BEGIN Data records

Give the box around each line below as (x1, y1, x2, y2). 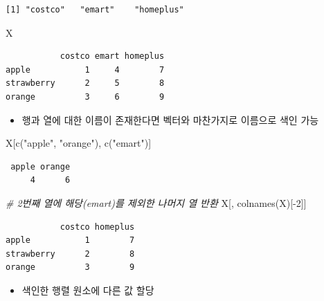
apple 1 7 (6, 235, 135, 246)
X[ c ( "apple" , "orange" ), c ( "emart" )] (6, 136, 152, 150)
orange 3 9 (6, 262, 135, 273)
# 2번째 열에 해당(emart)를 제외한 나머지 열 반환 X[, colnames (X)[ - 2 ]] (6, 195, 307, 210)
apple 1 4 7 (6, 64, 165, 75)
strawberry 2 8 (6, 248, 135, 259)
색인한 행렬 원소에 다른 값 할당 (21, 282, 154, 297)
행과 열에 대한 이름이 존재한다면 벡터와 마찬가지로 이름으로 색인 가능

END Data records

▶ **What you have to do**:
The records must be restated word for word, apart from any images.

▶ **Result of this task**:
Give the box around each line below as (x1, y1, x2, y2). 
apple 1 7 (6, 235, 135, 246)
X[ c ( "apple" , "orange" ), c ( "emart" )] (6, 136, 152, 150)
orange 3 9 (6, 262, 135, 273)
# 2번째 열에 해당(emart)를 제외한 나머지 열 반환 X[, colnames (X)[ - 2 ]] (6, 195, 307, 210)
apple 1 4 7 (6, 64, 165, 75)
strawberry 2 8 (6, 248, 135, 259)
색인한 행렬 원소에 다른 값 할당 (21, 282, 154, 297)
행과 열에 대한 이름이 존재한다면 벡터와 마찬가지로 이름으로 색인 가능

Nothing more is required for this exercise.